Boiling water is more suspect than freezing water. Where freezing temperature only changes in situations where you would die, boiling internal temperature changes all the time. It drops a degree for every five hundred feet of elevation gained, and moves with the local barometric pressure. There are online calculators where you can punch in your data and get an estimate of local boiling temperature, but that’s just another error term for the pile.
How to get accurate temperature readings?
The first goal is to get a true internal temperature, ideally probing in the thickest portion of the item to be measured; meat, veggie or whatever. If there is a bone near the center of the item being cooked it is good to get near or touching that area.
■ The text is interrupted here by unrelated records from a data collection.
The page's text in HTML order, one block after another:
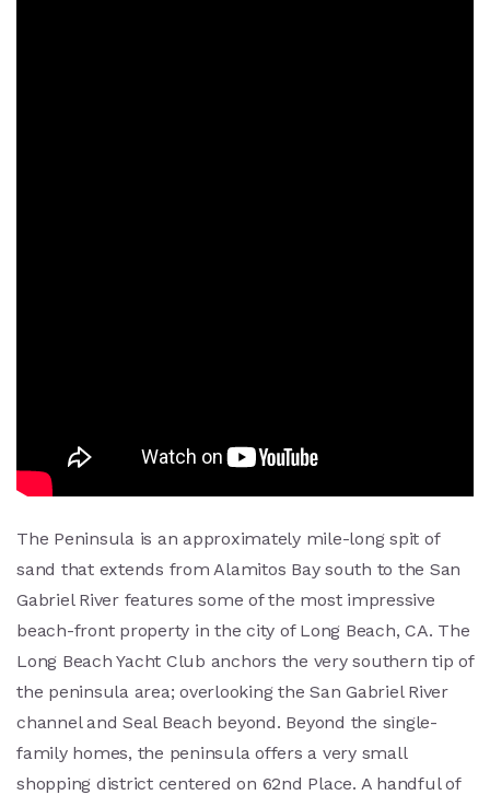
The Peninsula is an approximately mile-long spit of
sand that extends from Alamitos Bay south to the San
Gabriel River features some of the most impressive
beach-front property in the city of Long Beach, CA. The
Long Beach Yacht Club anchors the very southern tip of
the peninsula area; overlooking the San Gabriel River
channel and Seal Beach beyond. Beyond the single-
family homes, the peninsula offers a very small
shopping district centered on 62nd Place. A handful of
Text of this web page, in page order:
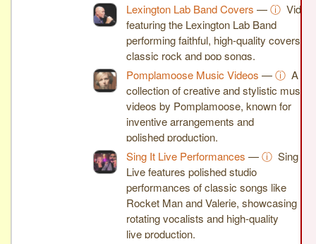
Lexington Lab Band Covers —ⓘ
featuring the Lexington Lab Band
performing faithful, high-quality covers of
classic rock and pop songs.
Pomplamoose Music Videos —ⓘ A
collection of creative and stylistic music
videos by Pomplamoose, known for
inventive arrangements and
polished production.
Sing It Live Performances —ⓘ Sing It
Live features polished studio
performances of classic songs like
Rocket Man and Valerie, showcasing
rotating vocalists and high-quality
live production.
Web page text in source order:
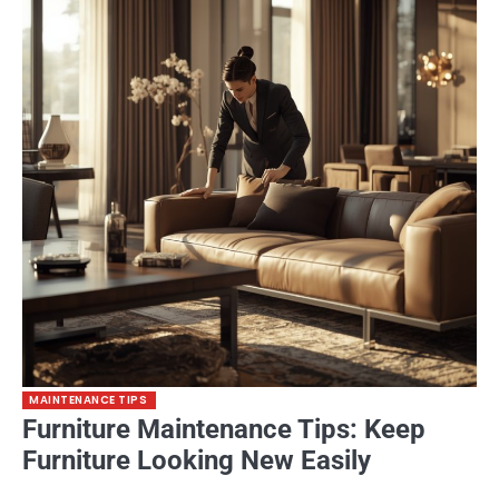
MAINTENANCE TIPS
Furniture Maintenance Tips: Keep
Furniture Looking New Easily
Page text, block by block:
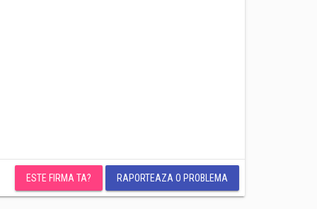
ESTE FIRMA TA? RAPORTEAZA O PROBLEMA
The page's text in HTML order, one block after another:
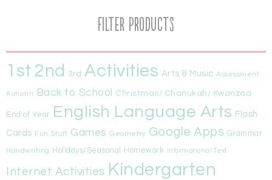
Filter Products
1st 2nd 3rd Activities Arts & Music Assessment
Autumn Back to School Christmas/ Chanukah/ Kwanzaa
End of Year English Language Arts Flash
Cards Fun Stuff Games Geometry Google Apps Grammar
Handwriting Holidays/Seasonal Homework Informational Text
Internet Activities Kindergarten
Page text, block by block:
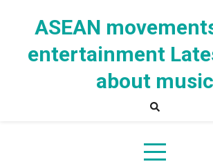
ASEAN
entertainment
about music
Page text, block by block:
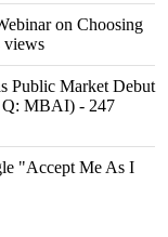
on Choosing
Public Market Debut
Q: MBAI) - 247
"Accept Me As I
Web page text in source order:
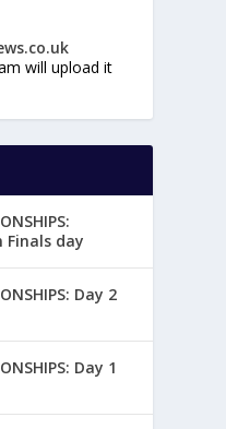
will upload it
Finals day
Day 2
Day 1
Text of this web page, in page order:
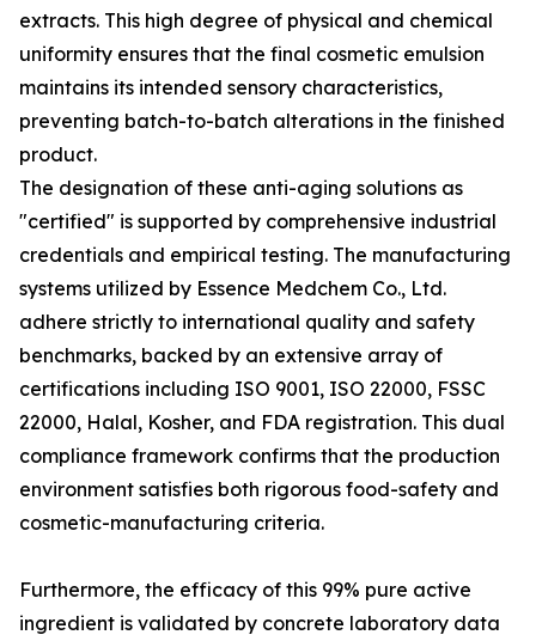
extracts. This high degree of physical and chemical
uniformity ensures that the final cosmetic emulsion
maintains its intended sensory characteristics,
preventing batch-to-batch alterations in the finished
product.
The designation of these anti-aging solutions as
"certified" is supported by comprehensive industrial
credentials and empirical testing. The manufacturing
systems utilized by Essence Medchem Co., Ltd.
adhere strictly to international quality and safety
benchmarks, backed by an extensive array of
certifications including ISO 9001, ISO 22000, FSSC
22000, Halal, Kosher, and FDA registration. This dual
compliance framework confirms that the production
environment satisfies both rigorous food-safety and
cosmetic-manufacturing criteria.
Furthermore, the efficacy of this 99% pure active
ingredient is validated by concrete laboratory data
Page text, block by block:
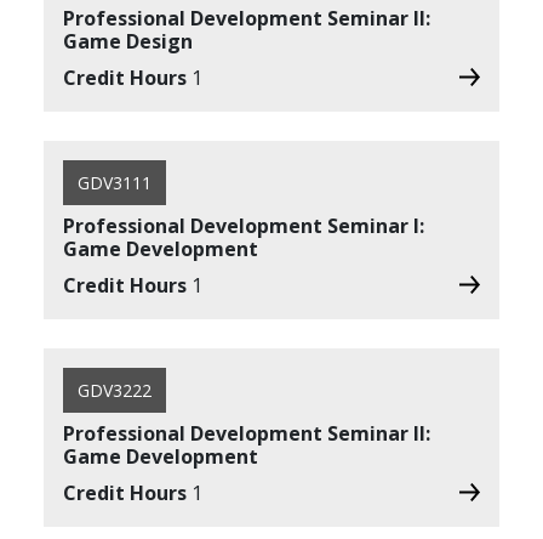
Professional Development Seminar II:
Game Design
Credit Hours 1
GDV3111
Professional Development Seminar I:
Game Development
Credit Hours 1
GDV3222
Professional Development Seminar II:
Game Development
Credit Hours 1
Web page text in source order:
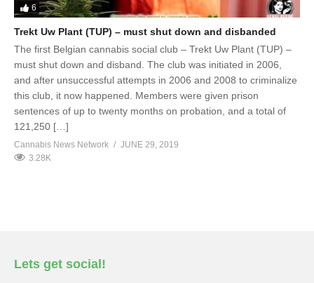
6
Trekt Uw Plant (TUP) – must shut down and disbanded
The first Belgian cannabis social club – Trekt Uw Plant (TUP) –
must shut down and disband. The club was initiated in 2006,
and after unsuccessful attempts in 2006 and 2008 to criminalize
this club, it now happened. Members were given prison
sentences of up to twenty months on probation, and a total of
121,250 […]
Cannabis News Network
JUNE 29, 2019
3.28K
Lets get social!
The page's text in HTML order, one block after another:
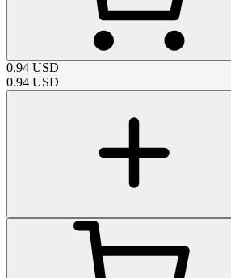
0.94 USD
0.94 USD
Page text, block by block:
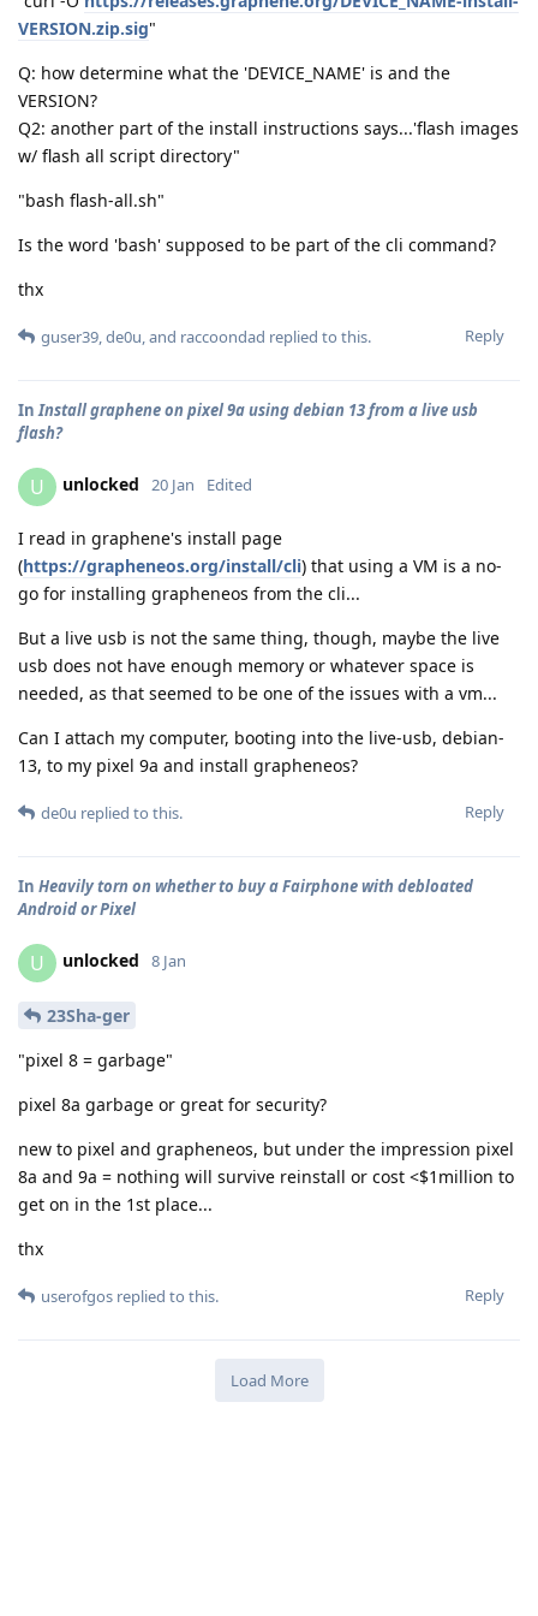
VERSION.zip.sig"
Q: how determine what the 'DEVICE_NAME' is and the
VERSION?
Q2: another part of the install instructions says...'flash images
w/ flash all script directory"
"bash flash-all.sh"
Is the word 'bash' supposed to be part of the cli command?
thx
Reply
guser39 de0u , and raccoondad replied to this.
In Install graphene on pixel 9a using debian 13 from a live usb
flash?
U unlocked 20 Jan Edited
I read in graphene's install page
(https://grapheneos.org/install/cli) that using a VM is a no-
go for installing grapheneos from the cli...
But a live usb is not the same thing, though, maybe the live
usb does not have enough memory or whatever space is
needed, as that seemed to be one of the issues with a vm...
Can I attach my computer, booting into the live-usb, debian-
13, to my pixel 9a and install grapheneos?
Reply
de0u replied to this.
In Heavily torn on whether to buy a Fairphone with debloated
Android or Pixel
U unlocked 8 Jan
23Sha-ger
"pixel 8 = garbage"
pixel 8a garbage or great for security?
new to pixel and grapheneos, but under the impression pixel
8a and 9a = nothing will survive reinstall or cost <$1million to
get on in the 1st place...
thx
Reply
userofgos replied to this.
Load More

Keep in mind it will be the slowest area to reach the target temperature. In a turkey for instance, getting right up to the thigh bone will give you the best indication of doneness because it is typically a thick section of the bird. For an unstuffed bird, the opposite is true in the breast meat, you want to stay centered in the thickest section of the meat. Getting too near the rib cage will temp out as done before the core temp has been reached. For higher temps, fowl, pulled pork, brisket, and such, getting that temp evenly and thoroughly is key and best measured at the core itself if possible.
Can you put a digital instant read thermometer in the oven?
Typically, no. A thermometer with a plastic casing or viewpoint, analog or digital, cannot be used in the oven. There are lots of choices that are made for this. Of the thermometers we have tested in the past duel probe thermometers are designed for leave-in use. There are also leave-in oven thermometers, multi-probe thermometer devices designed for BBQ and inferred thermometers. Whether via a stainless-steel braided min-cable or via Bluetooth wireless, or both, the option to monitor what is going on in the oven without having to open it up is unquestionably the best option.
Wireless Meat Thermometer Probes

A single probe free from wires that can report both ambient temperature and internal meat temperatures back to your smart device? Sounds a little too good to be true. We thought so too so we rounded up the Meater, MeatStick, AirProbe, and Yummly! and tested them side-by-side
Can you cook meat with a digital instant read thermometer in it?
Assuming your meat thermometer is designed to work in the cooking environment and can stand the heat, then yes. Again, most instant read digital meat thermometers are not made for this, instead you need a probe thermometer made to monitor during the cooking cycle (see links above). Cooking with a probe in the meat works just fine. Rarely, in a high heat, somewhat longer cook time, you will get a channel of slightly more cooked meat where the metal casing of the device will transfer a small amount of heat. Most often you will not even notice that, and the benefit so far outweighs it making it is still worthwhile to cook meat with a probe in it.
How high do the best Instant read thermometers go?
On average they max out at an impressive temperature range of about 550°F. There are many analog style dial food thermometers that use smaller increments and will max out at 220 or 250°F. These are specifically for internal temps of food that will not exceed those thresholds. Keeping one around that doesn’t need a battery makes sense, but there are such great digital choices with quicker read times and broader temperature ranges as to make these other analog thermometer devices pretty outdated.